SCHEDULE 7. ANNUAL DATA ON
TRANSMISSION LINE OUTAGES FOR EHV LINES
GENERAL INSTRUCTIONS FOR
PARTS A, B, C, and D
FERC has published a Final Rule on
December 20, 2012, approving a new definition of the “Bulk
Electric System” (BES), but postponed its implementation
until July 1, 2014.
In Report Year 2014 and Report
Year 2015 report EIA-411 transmission outage data for circuits
200 kV and above, and transformers with a low side 200 kV and
above. From Report Year 2016 forward report outage data for
transmission elements that are part of the new BES definition.
All data in section 7 are to be
aggregated by each Regional Entity and reported on this schedule.
DEFINITIONS
Transmission line outages are
defined below for purposes of reporting on this schedule and are
intended to be consistent with the instructions and definitions
in the NERC Transmission Availability Data System (TADS) Data
Reporting Instruction Manual and TADS Definitions
(Appendix 7 of the Instructions) at
http://www.nerc.com/page.php?cid=4|62
An Element includes certain specified voltage classes of
AC Circuits, DC Circuits, and Transformers. An In-Service
State means an Element that is energized and connected at all
its terminals to the system.
Outages
that occur on intertie lines between regions are to be reported
only once by one or the other of the reporting regions. Outages
on lines that cross international borders must be reported.
Automatic
Outages
An
Automatic
Outage is
an
outage which results from the automatic operation of a switching
device, causing an Element to change from an In-Service State to
a not In-Service State. A successful AC single-pole (phase)
reclosing event is not an Automatic Outage.

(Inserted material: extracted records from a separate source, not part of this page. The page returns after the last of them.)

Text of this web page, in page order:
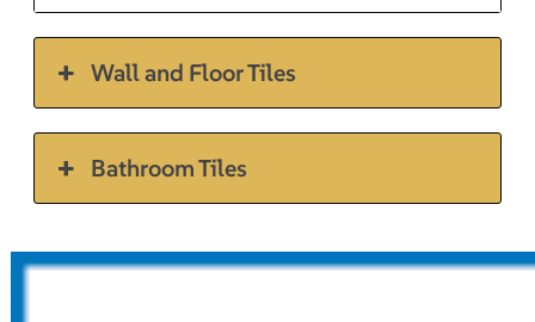
Wall and Floor Tiles
Bathroom Tiles
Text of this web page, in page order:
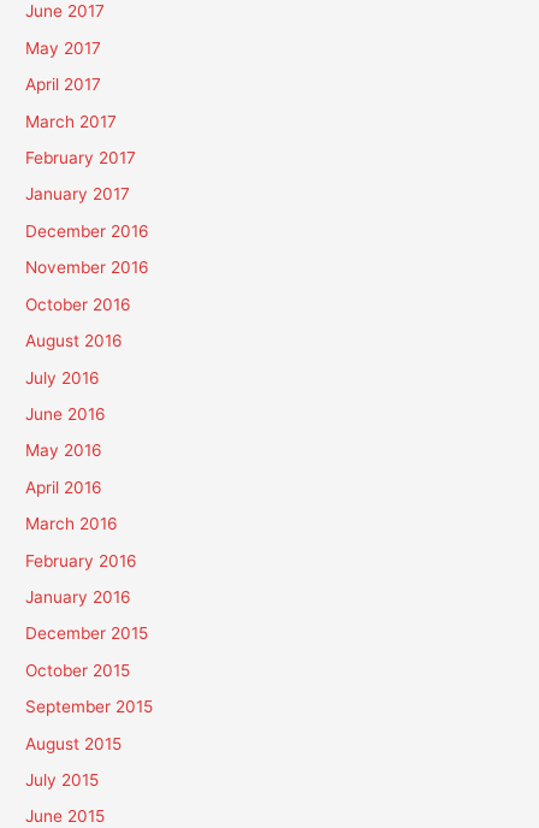
June 2017
May 2017
April 2017
March 2017
February 2017
January 2017
December 2016
November 2016
October 2016
August 2016
July 2016
June 2016
May 2016
April 2016
March 2016
February 2016
January 2016
December 2015
October 2015
September 2015
August 2015
July 2015
June 2015
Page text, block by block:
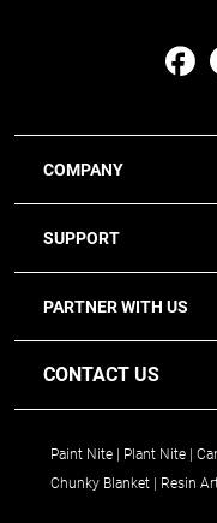
COMPANY
SUPPORT
PARTNER WITH US
CONTACT US
Paint Nite Plant Nite
Chunky Blanket
Resin
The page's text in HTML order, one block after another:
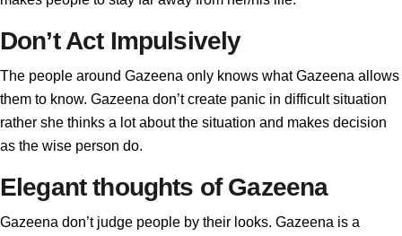
Don’t Act Impulsively
The people around Gazeena only knows what Gazeena allows
them to know. Gazeena don’t create panic in difficult situation
rather she thinks a lot about the situation and makes decision
as the wise person do.
Elegant thoughts of Gazeena
Gazeena don’t judge people by their looks. Gazeena is a
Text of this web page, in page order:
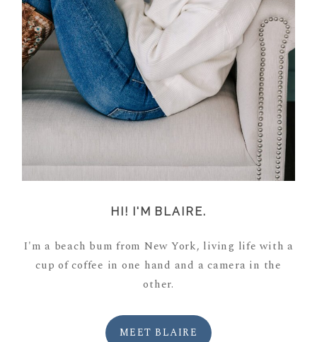
HI! I'M BLAIRE.
I'm a beach bum from New York, living life with a
cup of coffee in one hand and a camera in the
other.
MEET BLAIRE
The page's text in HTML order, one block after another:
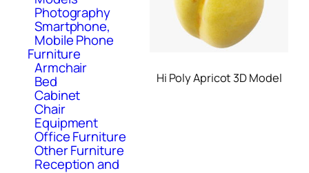
Photography
Smartphone,
Mobile Phone
Furniture
Armchair
Bed
Cabinet
Chair
Equipment
Office Furniture
Other Furniture
Reception and
Hi Poly Apricot 3D Model
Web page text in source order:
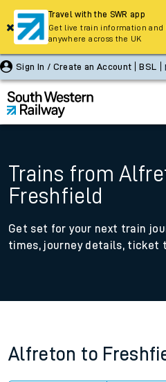
Sign In / Create an Account BSL
Trains from
Freshfield
Get set for your next train
times, journey details, ticket
Alfreton to
Travel with the SWR app
Get live train information
anywhere across the UK
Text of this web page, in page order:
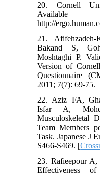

If practices are different from this, please note in SCHEDULE 10
Comments.
A
Sustained
Outage is
an Automatic Outage with an Outage Duration of a minute or
greater.
A
Momentary
Outage
is an Automatic Outage with an Outage Duration of less than one
(1) minute. Momentary outages should
not be included.
A
Single
Mode Outage
is an Automatic Outage of a single Element which occurred
independent of any other outages.
A
Dependent
Mode Outage
is an Automatic Outage of an Element which occurred as a result
of an initiating outage, whether the initiating outage was an
Elements outage or a non-Element outage.
A
Common
Mode Outage
is one of two or more Automatic Outages with the same Initiating
Cause Code and where the outages are not consequences of each
other and occur nearly simultaneously (i.e., within cycles or
seconds of one another).
An
Event
is a transmission incident that results in the Automatic Outage
(Sustained or Momentary) of one or more Elements.
Non-Automatic
Outages
A
Non-Automatic
Outage
is an outage which results from the manual operation (including
supervisory control) of a switching device, causing an Element to
change from an In-Service State to a not In-Service State. If
practices are different from this, please note in SCHEDULE 10
Comments.
An
Operational
Outage
is a Non-Automatic Outage for the purpose of avoiding an
emergency (i.e., risk to human life, damage to equipment, damage
to property) or to maintain the system within operational limits
and that cannot be deferred.
A
Planned
Outage
is a Non-Automatic Outage with advance notice for the purpose of
maintenance, construction, inspection, testing, or planned
activities by third parties that may be deferred. There is no
requirement to report Non-Automatic, Planned Outages.
Automatic
Outage Causes
Weather,
excluding lightning,
covers all outages in which severe weather conditions (snow,
extreme temperature, rain, tornado, hurricane, ice, high winds,
etc.) are the primary cause of the outage, with the exception of
lightning. This includes flying debris caused by wind.
Lightning
Environmental,
includes
environmental conditions such as earth movement (earthquake,
subsidence, earth slide), flood, geomagnetic storm, or
avalanche.
Foreign
Interference, includes
objects such as aircraft, machinery, vehicles, kites, events
where animal movement or nesting impacts electrical operations,
flying debris not caused by wind, and falling conductors from
one line into another.
Contamination,
covers
outages caused by bird droppings, dust, corrosion, salt spray,
industrial pollution, smog, or ash.
Fire,
includes
outages caused by fire or smoke.
Vandalism,
Terrorism, or Malicious Acts,
includes intentional activity such as gunshots, removed bolts,
or bombs.
Failed
AC Substation Equipment, includes
equipment inside the substation fence, but excludes protection
system equipment.
Failed
AC/DC Terminal Equipment,
includes equipment inside the terminal fence, including
power-line carrier filters, AC filters, reactors and capacitors,
transformers, DC valves, smoothing reactors, and DC filters.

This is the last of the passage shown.